Gazete Vatan Logo
Magazin Hayat hikâyemle döverim seni!

Hayat hikâyemle döverim seni!

Avrupa Yakası'nın erkeklere düşkün, abartılı giyinen Şahika'sı bakın gerçek hayatta nasıl?

Sinirlendi mi karşısındakini karizmasıyla, parasıyla, güzelliğiyle döven; etrafını salon kadını çizgisinden kaymakla tehdit eden bir meşhur Şahika Koçarslanlı’mız var bu sene.

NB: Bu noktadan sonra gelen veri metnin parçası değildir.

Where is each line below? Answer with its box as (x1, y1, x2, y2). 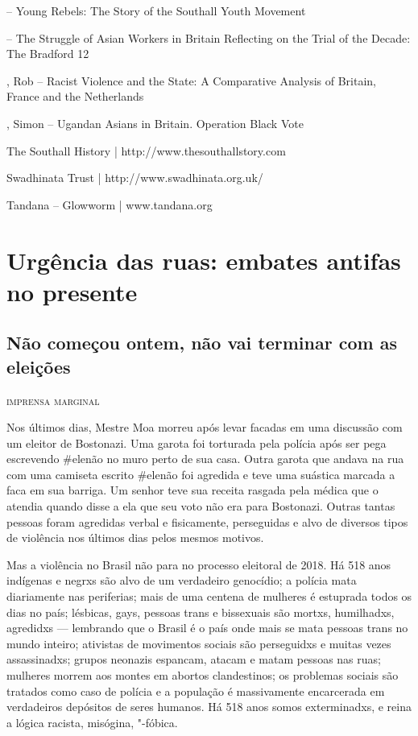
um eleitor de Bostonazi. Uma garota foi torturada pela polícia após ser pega (6, 434, 387, 451)
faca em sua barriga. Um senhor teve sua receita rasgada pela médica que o (6, 482, 379, 498)
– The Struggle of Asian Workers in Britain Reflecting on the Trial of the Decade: (6, 29, 411, 46)
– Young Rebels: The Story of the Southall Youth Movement (6, 2, 306, 19)
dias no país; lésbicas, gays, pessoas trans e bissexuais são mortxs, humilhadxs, (6, 603, 395, 620)
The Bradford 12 (6, 45, 89, 62)
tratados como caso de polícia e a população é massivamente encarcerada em (6, 682, 385, 699)
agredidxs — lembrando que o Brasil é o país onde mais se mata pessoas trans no (6, 619, 408, 636)

“Avrupa Yakası”nın yeni armağanı. Saçlarını savura savura yürüyen, kaba saba bir kadın.

Bir de Binnur Kaya var, Şahika’ya can veren... Alçak sesle, hep gülümseyerek konuşan, son derece kibar ve alçakgönüllü... Ailesinden her şeyden önce “saygılı olmayı” öğrenmiş bir çocuk. İnsana olduğu kadar kediye köpeğe, çiçeğe ağaca da. Bu onun hikâyesi...

İlhan İrem taklitleri

19 Nisan 1972’de Ankara Bahçelievler’de dünyaya gelir Binnur Kaya. Gazeteci babası Mustafa Kaya, ev hanımı annesi Rahime Kaya, ablası İlknur ve muhtelif köpek kardeşlerinden oluşan sevgi dolu bir ailede, huzurlu, düzenli bir çocukluğu olur. Dönem icabı Afacan Beşler’den esinlenerek kurulan çeteler, ‘yakartop’, ‘istop’, ‘sek sek’... Heidi, Şeker Kız Candy ve acıklı Türk filmleri damga vurur çocukluğuna.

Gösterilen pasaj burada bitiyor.